**Work instructions:** Please return each entry that follows exactly as written, and keep the pictures out.

Segment Start: Dataset records

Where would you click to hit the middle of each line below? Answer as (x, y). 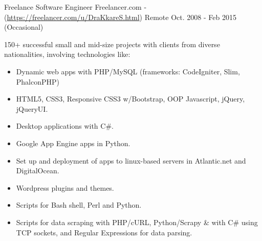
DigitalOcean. (38, 170)
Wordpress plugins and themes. (65, 187)
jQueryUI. (32, 108)
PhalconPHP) (38, 81)
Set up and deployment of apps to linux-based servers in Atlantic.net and (131, 160)
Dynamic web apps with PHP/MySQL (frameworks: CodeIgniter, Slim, (128, 71)
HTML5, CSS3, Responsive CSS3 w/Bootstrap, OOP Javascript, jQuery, (130, 99)
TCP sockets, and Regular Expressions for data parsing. (104, 232)
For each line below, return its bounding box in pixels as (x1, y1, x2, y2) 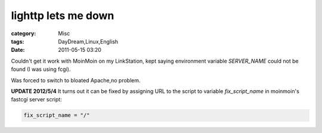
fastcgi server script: (11, 96, 62, 103)
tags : (11, 38, 24, 45)
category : (11, 30, 36, 37)
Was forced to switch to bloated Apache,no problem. (11, 76, 141, 83)
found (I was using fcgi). (11, 66, 71, 73)
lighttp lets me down (11, 9, 114, 22)
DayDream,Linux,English (58, 38, 119, 45)
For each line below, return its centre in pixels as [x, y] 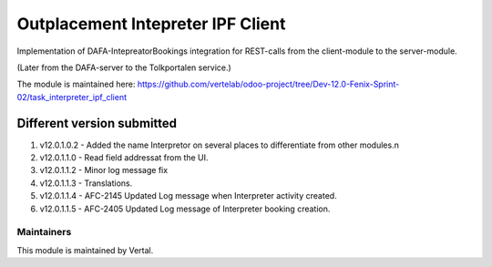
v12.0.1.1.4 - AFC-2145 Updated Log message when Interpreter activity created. [188, 196]
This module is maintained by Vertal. [85, 250]
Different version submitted [97, 123]
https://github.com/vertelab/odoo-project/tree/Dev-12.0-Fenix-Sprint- [268, 84]
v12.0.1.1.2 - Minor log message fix [104, 170]
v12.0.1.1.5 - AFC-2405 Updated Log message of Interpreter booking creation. [185, 209]
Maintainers [44, 232]
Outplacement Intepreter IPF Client [151, 24]
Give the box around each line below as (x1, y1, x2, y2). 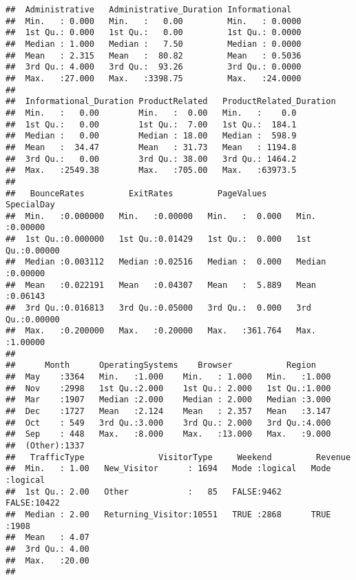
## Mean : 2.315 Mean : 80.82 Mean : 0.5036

Segment End: Dataset records

**Solution to the exercise:**
Where would you click to hit the middle of each line below? Answer as (x, y). 
DigitalOcean. (38, 170)
Wordpress plugins and themes. (65, 187)
jQueryUI. (32, 108)
PhalconPHP) (38, 81)
Set up and deployment of apps to linux-based servers in Atlantic.net and (131, 160)
Dynamic web apps with PHP/MySQL (frameworks: CodeIgniter, Slim, (128, 71)
HTML5, CSS3, Responsive CSS3 w/Bootstrap, OOP Javascript, jQuery, (130, 99)
TCP sockets, and Regular Expressions for data parsing. (104, 232)
For each line below, return its bounding box in pixels as (x1, y1, x2, y2) 
fastcgi server script: (11, 96, 62, 103)
tags : (11, 38, 24, 45)
category : (11, 30, 36, 37)
Was forced to switch to bloated Apache,no problem. (11, 76, 141, 83)
found (I was using fcgi). (11, 66, 71, 73)
lighttp lets me down (11, 9, 114, 22)
DayDream,Linux,English (58, 38, 119, 45)
For each line below, return its centre in pixels as [x, y] 
v12.0.1.1.4 - AFC-2145 Updated Log message when Interpreter activity created. [188, 196]
This module is maintained by Vertal. [85, 250]
Different version submitted [97, 123]
https://github.com/vertelab/odoo-project/tree/Dev-12.0-Fenix-Sprint- [268, 84]
v12.0.1.1.2 - Minor log message fix [104, 170]
v12.0.1.1.5 - AFC-2405 Updated Log message of Interpreter booking creation. [185, 209]
Maintainers [44, 232]
Outplacement Intepreter IPF Client [151, 24]
Give the box around each line below as (x1, y1, x2, y2). 
## Mean : 2.315 Mean : 80.82 Mean : 0.5036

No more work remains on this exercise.